Bishop Joseph has three Internally Displaced Person (IDP) camps in his Diocese. These three are home to some 35,000 people in terrible conditions – they are called Adjio, Keriwa and Logu. During our September trip, we visited Logu.

These camps are almost inaccessible, the UN is unable to access them from South Sudan as they are located in rebel held territory. The Government troops control what the UN can do and will not allow their food vehicles or those of WHO through. Access from Uganda which is the direction our CRESS team approached from is impossible for UN vehicles as the tracks are too narrow and boggy for large vehicles.

IDP Blog

CRESS plans to help the people of the IDP through Bishop Joseph Aba’s work. CRESS will help with some agricultural training and medical support especially to the pregnant women. If funds permit CRESS would also like to supply mosquito nets for the mothers and young children as they have none and badly need them.

Transport is a major cost as each of the camps is over a three hours drive from the CRESS and Diocesan offices in Arua.

Caroline Lamb
Founder and CEO

Report on IDP camp at Logu, South Sudan by Dr Jane Guy

We arrived at the camp after a rather treacherous journey with the dirt road more like a river after rainfall and our 4 wheel drive vehicles sliding all over the place and one vehicle becoming completely stuck. We were aware of white tarpaulins marked with UNHCR amongst the jungle area as we approached a central clearing. People starting gathering as we arrived and the singing and dancing started slowly as more people emerged to join in, maracas and drums adding to the welcome. Jane Poggo was clearly overcome by emotion seeing so many of “her people” living in such difficult circumstances but was greeted joyfully by many friends and some relatives.

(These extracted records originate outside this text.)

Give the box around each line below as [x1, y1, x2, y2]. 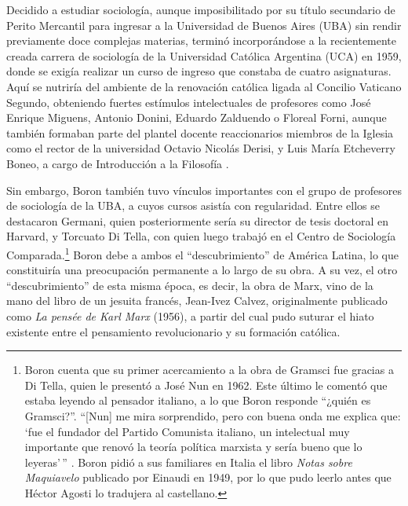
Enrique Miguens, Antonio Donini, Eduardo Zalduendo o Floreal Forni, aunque [6, 109, 387, 126]
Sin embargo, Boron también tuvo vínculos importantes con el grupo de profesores [6, 181, 402, 198]
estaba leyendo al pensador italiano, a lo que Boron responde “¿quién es [24, 392, 371, 409]
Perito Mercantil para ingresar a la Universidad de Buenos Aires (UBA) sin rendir [6, 16, 402, 33]
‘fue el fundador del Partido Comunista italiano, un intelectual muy [24, 423, 350, 439]
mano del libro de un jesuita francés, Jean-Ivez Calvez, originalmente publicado [6, 292, 388, 309]
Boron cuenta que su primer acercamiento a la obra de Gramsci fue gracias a [24, 361, 394, 378]
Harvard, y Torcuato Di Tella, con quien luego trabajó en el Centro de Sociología [6, 228, 396, 244]
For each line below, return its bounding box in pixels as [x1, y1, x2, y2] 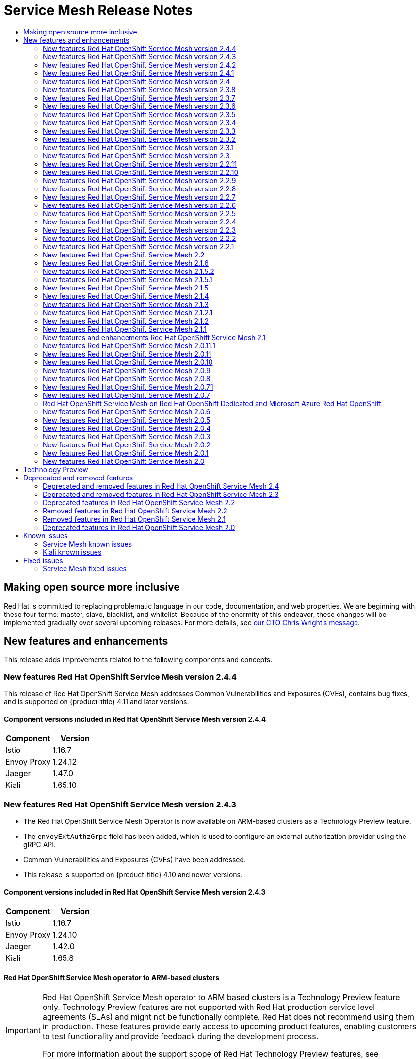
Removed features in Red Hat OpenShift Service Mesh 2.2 [43, 506, 227, 515]
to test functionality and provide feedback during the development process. [42, 1031, 319, 1041]
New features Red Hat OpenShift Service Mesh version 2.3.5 [43, 110, 236, 119]
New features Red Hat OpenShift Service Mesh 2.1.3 [43, 300, 209, 308]
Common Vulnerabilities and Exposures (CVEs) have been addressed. [23, 855, 246, 864]
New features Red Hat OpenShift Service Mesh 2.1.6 [43, 258, 209, 267]
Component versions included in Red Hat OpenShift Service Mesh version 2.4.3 [4, 888, 266, 896]
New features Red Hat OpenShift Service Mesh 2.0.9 [43, 366, 210, 375]

IDP midwife with birthing bedI was sent to investigate the health facilities for the refugee population and found a series of conjoined tents housing the pharmacy, consultation area, antenatal and delivery room. The pharmacy/medical stores were sadly depleted due to lack of re-supply as the aid agencies are unable to get through past the government troops who are fighting the rebels nearby.The nurse showed me the register they keep of all cases seen in one book for under 5’s and a second for all others.

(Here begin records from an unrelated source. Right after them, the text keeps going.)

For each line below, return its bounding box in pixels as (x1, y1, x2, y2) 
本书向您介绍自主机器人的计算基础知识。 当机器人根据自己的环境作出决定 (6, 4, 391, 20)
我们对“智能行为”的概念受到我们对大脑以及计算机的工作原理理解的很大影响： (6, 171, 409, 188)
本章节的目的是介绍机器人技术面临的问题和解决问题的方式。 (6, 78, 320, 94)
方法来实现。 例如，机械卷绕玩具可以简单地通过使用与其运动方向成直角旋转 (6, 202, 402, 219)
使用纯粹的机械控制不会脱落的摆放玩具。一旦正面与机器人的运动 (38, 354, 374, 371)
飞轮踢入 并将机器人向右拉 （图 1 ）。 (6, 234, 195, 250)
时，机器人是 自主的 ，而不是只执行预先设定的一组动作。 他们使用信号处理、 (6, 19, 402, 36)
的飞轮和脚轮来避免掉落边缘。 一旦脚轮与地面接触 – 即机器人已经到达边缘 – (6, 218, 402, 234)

The commonest diseases dealt with were respiratory infections, malaria and diarrhoea. The midwife, Regina, showed me the delivery area which had a single delivery bed on a dirt floor and small trolley with essential equipment on it, but there was a lack of plastic sheeting for delivery. There was a mattress on the floor behind a curtain for postnatal recovery.  She described a case of eclampsia she had dealt with recently which had had a happy outcome despite not having any intravenous diazepam.

 

There were a handful of essential items that were needed which we are hoping to provide for this clinic as well as having an outreach service from the clinic in Majale which is about an hour’s drive over the border.